But there is something much deeper here. This is nobility; this is not frailty. God created us with hands, and He gave us hearts that want to be useful.

The first time the Bible mentions the Spirit of God filling someone in Scripture is in the book of Exodus. “And I have filled him with the spirit of God, in wisdom, and in understanding, and in knowledge, and in all manner of workmanship” (Ex. 31:3). In other words, a craftsman, an artisan, a person who worked with his hands, is described here as filled with the Spirit. He does not preach a sermon, he does not write a book of theology, he does not write a devotional poem. Nothing wrong with any of those things, but that is not where God starts.

And the women. “And all the women that were wise hearted did spin with their hands, and brought that which they had spun, both of blue, and of purple, and of scarlet, and of fine linen” (Ex. 35:25).

Spirit of God. Wisdom, understanding, knowledge. Wise-hearted. Handiwork.

As Christians we affirm far more than simply the immortality of the soul. That by itself is a pagan concept. Christians affirm, in the words of the Apostles Creed, the resurrection of the dead. We affirm the bodily resurrection of the dead.

Now in our first lives, our earthly lives, our lives here and now, we were created by God to be useful. God created us in such a way as to plow, and plant, and harvest, and milk, and churn, and weave, and knit, and sew. He did this so that we would have the great privilege of feeding and being fed, clothing and being clothed, and so on. We are given the dignity of work.

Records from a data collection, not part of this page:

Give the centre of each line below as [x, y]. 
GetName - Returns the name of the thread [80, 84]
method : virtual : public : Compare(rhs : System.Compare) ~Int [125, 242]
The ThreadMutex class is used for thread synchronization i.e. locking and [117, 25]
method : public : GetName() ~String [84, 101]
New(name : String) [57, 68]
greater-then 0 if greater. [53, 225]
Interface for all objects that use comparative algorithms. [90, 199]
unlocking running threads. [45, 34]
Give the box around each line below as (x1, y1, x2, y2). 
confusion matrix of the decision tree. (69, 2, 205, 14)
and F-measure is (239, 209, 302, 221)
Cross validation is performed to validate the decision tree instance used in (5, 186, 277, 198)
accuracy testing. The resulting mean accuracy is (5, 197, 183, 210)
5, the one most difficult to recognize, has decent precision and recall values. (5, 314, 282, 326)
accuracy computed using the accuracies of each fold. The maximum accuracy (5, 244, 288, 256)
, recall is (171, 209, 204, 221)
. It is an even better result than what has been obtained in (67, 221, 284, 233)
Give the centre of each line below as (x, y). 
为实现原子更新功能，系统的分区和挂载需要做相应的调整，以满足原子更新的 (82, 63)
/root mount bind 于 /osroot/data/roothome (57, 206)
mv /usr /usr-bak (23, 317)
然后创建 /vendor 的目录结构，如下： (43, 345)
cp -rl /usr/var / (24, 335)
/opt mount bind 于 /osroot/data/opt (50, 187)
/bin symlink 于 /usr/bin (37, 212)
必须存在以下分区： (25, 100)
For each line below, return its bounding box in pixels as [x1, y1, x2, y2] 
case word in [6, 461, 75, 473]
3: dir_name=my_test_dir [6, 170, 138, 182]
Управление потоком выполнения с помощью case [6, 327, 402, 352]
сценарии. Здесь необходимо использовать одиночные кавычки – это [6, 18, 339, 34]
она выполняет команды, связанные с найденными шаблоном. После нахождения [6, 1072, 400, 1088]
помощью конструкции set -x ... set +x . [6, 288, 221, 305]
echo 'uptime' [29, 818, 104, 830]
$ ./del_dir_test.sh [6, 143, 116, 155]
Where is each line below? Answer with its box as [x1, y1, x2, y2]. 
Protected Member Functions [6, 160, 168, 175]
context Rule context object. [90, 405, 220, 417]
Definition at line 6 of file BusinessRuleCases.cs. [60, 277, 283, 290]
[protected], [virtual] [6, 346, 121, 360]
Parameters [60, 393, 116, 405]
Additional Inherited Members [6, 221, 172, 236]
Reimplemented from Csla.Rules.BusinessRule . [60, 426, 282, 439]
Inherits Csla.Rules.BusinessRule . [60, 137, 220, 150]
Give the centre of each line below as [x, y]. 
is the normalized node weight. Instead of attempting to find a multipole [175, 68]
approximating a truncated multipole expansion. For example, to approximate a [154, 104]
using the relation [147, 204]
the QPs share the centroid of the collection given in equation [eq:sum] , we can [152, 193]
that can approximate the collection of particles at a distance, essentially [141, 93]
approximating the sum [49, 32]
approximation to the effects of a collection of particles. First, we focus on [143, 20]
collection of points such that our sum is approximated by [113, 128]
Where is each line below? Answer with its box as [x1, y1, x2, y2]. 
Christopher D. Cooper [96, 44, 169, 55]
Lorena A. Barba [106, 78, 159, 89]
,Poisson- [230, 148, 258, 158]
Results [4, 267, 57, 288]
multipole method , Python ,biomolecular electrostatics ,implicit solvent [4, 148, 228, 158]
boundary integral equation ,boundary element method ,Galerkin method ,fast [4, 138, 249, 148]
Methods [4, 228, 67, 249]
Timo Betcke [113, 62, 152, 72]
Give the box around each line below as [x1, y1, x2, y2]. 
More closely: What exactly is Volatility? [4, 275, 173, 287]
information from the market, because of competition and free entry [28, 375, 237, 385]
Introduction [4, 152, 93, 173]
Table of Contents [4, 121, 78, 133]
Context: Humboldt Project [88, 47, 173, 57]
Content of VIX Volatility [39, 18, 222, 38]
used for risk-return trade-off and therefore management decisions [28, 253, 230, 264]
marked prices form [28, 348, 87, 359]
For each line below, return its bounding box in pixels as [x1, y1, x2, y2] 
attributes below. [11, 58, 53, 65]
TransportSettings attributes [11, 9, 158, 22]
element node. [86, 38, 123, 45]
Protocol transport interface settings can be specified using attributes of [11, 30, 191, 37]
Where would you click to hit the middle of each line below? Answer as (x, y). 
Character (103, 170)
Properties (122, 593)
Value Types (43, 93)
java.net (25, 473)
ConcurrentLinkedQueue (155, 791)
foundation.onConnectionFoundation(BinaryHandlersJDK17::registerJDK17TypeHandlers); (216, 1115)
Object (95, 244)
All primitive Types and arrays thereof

In the resurrection of the dead, do not assume that a spiritually-minded approach will somehow look forward to standing on a cloud, as sort of a floaty thing, hands in your invisible pockets, wondering if there is anything to do. No, our problem in this life is that we are not useful enough. God is not going to solve that problem by taking us to an everlasting realm where nobody will be of any use at all.

We know that our usefulness will be transformed, just as we will be. We know that our bodies now are sown in corruption and dishonor, and in the resurrection they will be glorified, transformed in honor, and nothing but splendid honor. The same kind of thing will be true of our time, our work, our usefulness.

Work was not introduced into the world because of the Fall. God gave us a garden to tend, and a world to subdue prior to the entry of sin. Once sin took root, our work became more difficult, but it was a good thing that was now under a curse—not a curse in itself.

In the book of Acts, after a woman named Dorcas died, one of the things that happened is that the women showed the apostle Peter the testimonial remains of that pious woman’s life. “Then Peter arose and went with them. When he was come, they brought him into the upper chamber: and all the widows stood by him weeping, and shewing the coats and garments which Dorcas made, while she was with them” (Acts 9:39).

But there is more. It is not just that we are blessed to be useful here, and will also be blessed with being useful in the hereafter. No, the Bible teaches that some of the good works we do here carry over. It is not as though God erases the entire cosmos, and then allows a bunch of pinpoint “saved souls” to start over again. No.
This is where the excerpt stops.